Remembering Nanay

                                      Photo by Aaron Burden from Pexels 

It was the time of disquiet then; the protest movement against the dictatorship intensified in many parts of the country after the death of Ninoy Aquino. I knew during that time that I shall be taking a different path from the ones chosen by many, including my siblings and friends, who graduated from my university. I left the comfort and familiarity of my home became an organizer in the youth and student movement, preparing myself to work with people in the margins in the countryside. I left home one day in October, leaving a letter of thanks and expressing my gratefulness to my parents for being there for my siblings and me from the very beginning. I know, in my heart, that one day my parents would be able to accept me, their activist daughter.

So many things happened after I left home. I learned the value of hard work, sacrifice, and commitment during those days. I realized how much I missed my family when I watched the stars at night and wondered how they were, praying that they knew that I loved them so much in their hearts.

It was when I saw my mother in the sidewalks of Morayta, right before a protest rally scheduled at Mendiola, that I learned the depth of my mother's love.

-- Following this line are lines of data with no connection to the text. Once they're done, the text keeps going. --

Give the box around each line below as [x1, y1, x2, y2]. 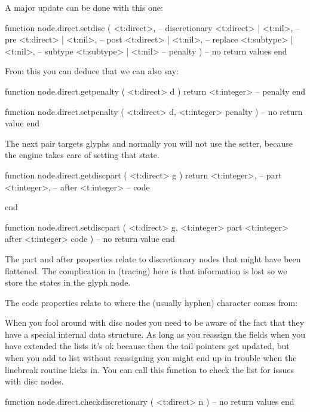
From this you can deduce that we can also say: [5, 65, 179, 77]
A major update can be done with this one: [5, 1, 163, 13]
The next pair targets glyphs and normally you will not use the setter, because [5, 137, 293, 149]
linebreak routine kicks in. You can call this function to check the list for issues [5, 363, 294, 375]
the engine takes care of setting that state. [5, 149, 159, 161]
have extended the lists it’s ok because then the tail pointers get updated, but [5, 340, 290, 352]
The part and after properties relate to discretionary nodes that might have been [5, 252, 301, 265]
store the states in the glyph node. [5, 276, 131, 289]
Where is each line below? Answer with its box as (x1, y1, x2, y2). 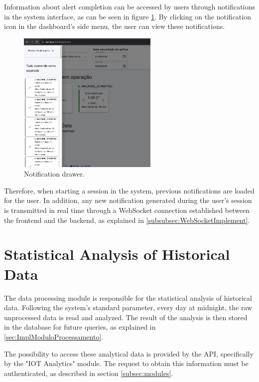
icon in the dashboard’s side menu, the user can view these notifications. (4, 21, 225, 31)
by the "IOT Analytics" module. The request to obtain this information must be (4, 358, 249, 369)
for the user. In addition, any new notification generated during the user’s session (4, 195, 252, 205)
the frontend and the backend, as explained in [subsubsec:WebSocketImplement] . (4, 214, 250, 225)
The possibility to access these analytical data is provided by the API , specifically (4, 348, 254, 359)
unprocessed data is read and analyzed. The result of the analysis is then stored (4, 312, 248, 322)
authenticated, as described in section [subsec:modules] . (4, 368, 173, 378)
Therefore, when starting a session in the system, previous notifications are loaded (4, 185, 255, 195)
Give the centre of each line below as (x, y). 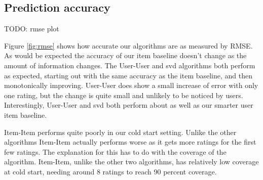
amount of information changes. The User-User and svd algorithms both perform (130, 65)
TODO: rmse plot (32, 29)
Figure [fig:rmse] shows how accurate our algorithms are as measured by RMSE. (128, 45)
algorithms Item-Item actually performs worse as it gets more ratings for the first (130, 142)
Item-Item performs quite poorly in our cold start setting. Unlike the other (120, 132)
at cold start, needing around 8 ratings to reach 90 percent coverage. (110, 171)
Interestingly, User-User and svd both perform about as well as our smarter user (129, 105)
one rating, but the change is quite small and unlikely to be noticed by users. (124, 95)
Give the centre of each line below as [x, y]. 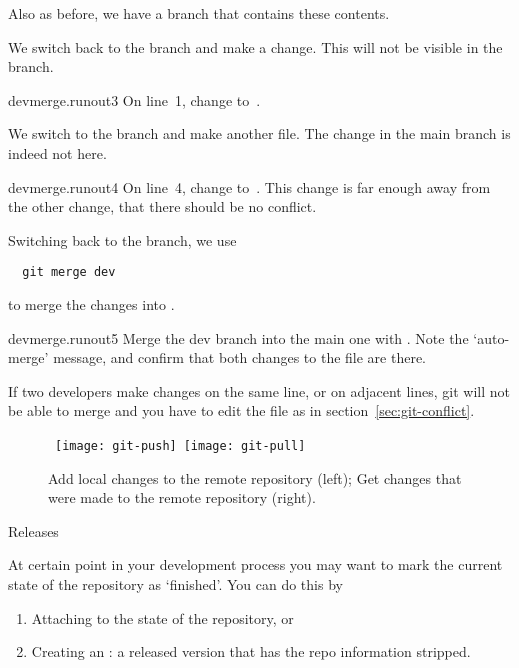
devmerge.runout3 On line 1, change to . [134, 99]
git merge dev [69, 272]
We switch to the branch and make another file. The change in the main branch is [259, 133]
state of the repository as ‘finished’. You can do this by [175, 584]
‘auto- [491, 337]
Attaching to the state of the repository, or [162, 617]
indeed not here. [57, 152]
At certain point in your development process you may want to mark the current [255, 564]

I learned that she tried to look for me at protest marches, watching from the streets, going to the places I have been to, praying, and hoping we may see each other again.

We both cried after seeing each other.

I am writing this to remember a woman who gave me the love she could provide, who went with me to a protest concert at St. Theresa's College, who decided to look for me one day at Morayta, knowing that she may see me in the protest march.

I am writing this to pay homage to a woman, who may not be the perfect mother for me, but who I've learned what grit and determination means.

I love you, Nanay, and know that I am sharing the lessons of the memories you left with your grandchildren. Praying for you on your birthday.